In [1]:
import torch
import torch.nn as nn
from torch.nn.utils.rnn import pad_sequence
import matplotlib.pyplot as plt
import numpy as np
import pandas as pd
from gensim.models import KeyedVectors
import gensim.downloader as api
from tqdm import tqdm

### Tokenize Reviews
Tokensize each review and convert them to pre-trained word2vec embeddings

In [2]:
# Read data
df = pd.read_csv('data/raw_reviews/reviews_v1.csv')

In [3]:
# Separate reviews and labels
reviews = df.text
food_labels = df.food
service_labels = df.service

In [4]:
# Tokenize reviews
from src.data_processing.word_tokenizer import basic_tokenizer
review_list = [basic_tokenizer(review) for review in reviews]

In [5]:
# Load word2vec model
model = KeyedVectors.load('word2vec/word2vec-google-news-300.model')

In [6]:
from src.data_processing.word_tokenizer import batch_embedding

In [7]:
batch_embedding(review_list, model).shape

Fetching review embeddings: 100%|██████████| 9998/9998 [00:09<00:00, 1084.65it/s]

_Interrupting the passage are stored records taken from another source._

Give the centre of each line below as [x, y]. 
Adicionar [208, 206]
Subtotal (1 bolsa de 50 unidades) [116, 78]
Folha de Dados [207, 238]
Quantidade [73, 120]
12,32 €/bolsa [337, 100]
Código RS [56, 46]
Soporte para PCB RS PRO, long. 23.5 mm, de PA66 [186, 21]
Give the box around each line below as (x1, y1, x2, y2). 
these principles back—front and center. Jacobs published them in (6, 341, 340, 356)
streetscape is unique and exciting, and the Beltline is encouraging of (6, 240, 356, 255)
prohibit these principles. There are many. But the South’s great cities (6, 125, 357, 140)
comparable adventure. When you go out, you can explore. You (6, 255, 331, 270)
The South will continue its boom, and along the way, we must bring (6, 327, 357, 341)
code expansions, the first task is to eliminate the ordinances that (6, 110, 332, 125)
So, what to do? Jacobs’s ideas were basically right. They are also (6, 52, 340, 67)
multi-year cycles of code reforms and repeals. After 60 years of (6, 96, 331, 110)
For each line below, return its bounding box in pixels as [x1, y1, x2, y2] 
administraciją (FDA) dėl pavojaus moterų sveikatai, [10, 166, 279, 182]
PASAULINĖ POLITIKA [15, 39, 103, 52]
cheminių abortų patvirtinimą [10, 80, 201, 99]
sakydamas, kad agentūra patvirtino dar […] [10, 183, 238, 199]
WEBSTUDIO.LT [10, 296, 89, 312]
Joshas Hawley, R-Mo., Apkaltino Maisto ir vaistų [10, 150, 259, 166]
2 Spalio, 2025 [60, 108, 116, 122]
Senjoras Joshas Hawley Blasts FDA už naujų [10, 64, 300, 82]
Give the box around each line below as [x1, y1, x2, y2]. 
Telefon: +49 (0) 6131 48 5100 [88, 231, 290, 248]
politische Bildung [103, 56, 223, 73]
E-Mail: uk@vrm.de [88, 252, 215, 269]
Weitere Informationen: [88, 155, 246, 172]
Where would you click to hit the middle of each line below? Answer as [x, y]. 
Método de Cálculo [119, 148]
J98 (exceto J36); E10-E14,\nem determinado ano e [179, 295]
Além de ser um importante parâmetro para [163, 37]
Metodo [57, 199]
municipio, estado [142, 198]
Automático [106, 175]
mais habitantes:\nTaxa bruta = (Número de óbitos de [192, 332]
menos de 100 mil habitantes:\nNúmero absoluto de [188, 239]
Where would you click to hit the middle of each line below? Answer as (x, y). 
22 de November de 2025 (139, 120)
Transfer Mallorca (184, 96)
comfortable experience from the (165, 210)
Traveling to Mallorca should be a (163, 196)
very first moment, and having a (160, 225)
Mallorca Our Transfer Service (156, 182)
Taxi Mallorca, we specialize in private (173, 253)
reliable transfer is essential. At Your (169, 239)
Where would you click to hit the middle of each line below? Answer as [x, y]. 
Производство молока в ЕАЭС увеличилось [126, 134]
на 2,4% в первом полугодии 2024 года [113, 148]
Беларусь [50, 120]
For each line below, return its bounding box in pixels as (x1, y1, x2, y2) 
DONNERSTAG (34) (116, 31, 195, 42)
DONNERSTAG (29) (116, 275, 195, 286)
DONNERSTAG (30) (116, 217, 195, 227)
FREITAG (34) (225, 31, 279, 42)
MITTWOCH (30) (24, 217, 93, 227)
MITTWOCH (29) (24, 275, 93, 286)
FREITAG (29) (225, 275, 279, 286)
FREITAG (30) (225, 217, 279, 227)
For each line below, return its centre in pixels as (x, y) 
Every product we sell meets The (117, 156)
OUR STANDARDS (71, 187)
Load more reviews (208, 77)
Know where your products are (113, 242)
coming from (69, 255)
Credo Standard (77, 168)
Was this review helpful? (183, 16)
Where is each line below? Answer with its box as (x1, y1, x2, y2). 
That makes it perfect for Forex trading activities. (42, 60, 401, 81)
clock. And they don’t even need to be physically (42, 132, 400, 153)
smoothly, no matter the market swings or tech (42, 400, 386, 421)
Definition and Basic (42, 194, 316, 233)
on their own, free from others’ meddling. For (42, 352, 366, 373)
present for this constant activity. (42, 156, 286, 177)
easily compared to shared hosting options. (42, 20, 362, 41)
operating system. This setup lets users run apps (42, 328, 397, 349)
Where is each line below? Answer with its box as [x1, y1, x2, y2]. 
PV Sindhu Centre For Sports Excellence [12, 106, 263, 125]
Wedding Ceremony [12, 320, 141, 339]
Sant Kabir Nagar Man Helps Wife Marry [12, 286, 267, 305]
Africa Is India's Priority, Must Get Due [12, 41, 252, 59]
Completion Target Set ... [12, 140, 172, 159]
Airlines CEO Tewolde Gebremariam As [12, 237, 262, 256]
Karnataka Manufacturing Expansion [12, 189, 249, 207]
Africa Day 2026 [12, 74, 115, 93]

torch.Size([9998, 992, 300])

In [None]:
# Tokensize each review and convert to word2vec
reviews_all = []
for review in tqdm(X, desc='Processing reviews: '):
    review_embeddings = []
    for word in review:
        try:
            review_embeddings.append(model[word])
        except KeyError: # for unknown word, use vector of zeros
            review_embeddings.append(np.zeros(300))
            
    reviews_all.append(torch.tensor(review_embeddings))

In [None]:
# Use PyTorch pad_sequence() so that all review sequences are the same length
# Output is shape (# reviews, len longest review, dimension embedding (300))
padded_reviews = pad_sequence(reviews_all, padding_value = -1, batch_first=True)